Why do transformers need Positional Encodings?

quangngoc

Consider the input sentence - "I am good".

In RNNs, we feed the sentence to the network word by word. That is, first the word "I" is passed as input, next the word "am" is passed, and so on. We feed the sentence word by word so that our network understands the sentence completely.

But with the transformer network, we don't follow the recurrence mechanism. So, instead of feeding the sentence word by word, we feed all the words in the sentence parallel to the network. Feeding the words in parallel helps in decreasing the training time and also helps in learning the long-term dependency.

When we feed the words parallel to the transformer, the word order (position of the words in the sentence) is important. So, we should give some information about the word order to the transformer so that it can understand the sentence.

If we pass the input matrix directly to the transformer, it cannot understand the word order. So, instead of feeding the input matrix directly to the transformer, we need to add some information indicating the word order (position of the word) so that our network can understand the meaning of the sentence.

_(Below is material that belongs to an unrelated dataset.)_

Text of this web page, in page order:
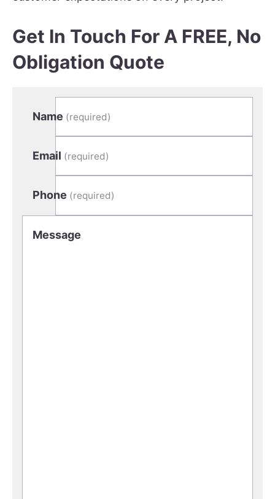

To do this, we introduce a technique called positional encoding. Positional encoding, as the name suggests, is an encoding indicating the position of the word in a sentence (word order).

quangngoc

Transformers, unlike recurrent neural networks (RNNs), do not process data in a sequential manner and therefore lack an inherent notion of the order or position of words in a sentence. This is a drawback when dealing with language where the positioning of words is fundamental to meaning.

Positional Encoding is used to give Transformers some information about the relative positions of the words in the sentence. It adds additional information at the input stage to specify the position of each word, or the distance between different words in the sequence.

By incorporating positional encodings, the transformer model is able to respect word order and understand aspects like grammar and context better, thus improving its ability to understand and generate coherent text.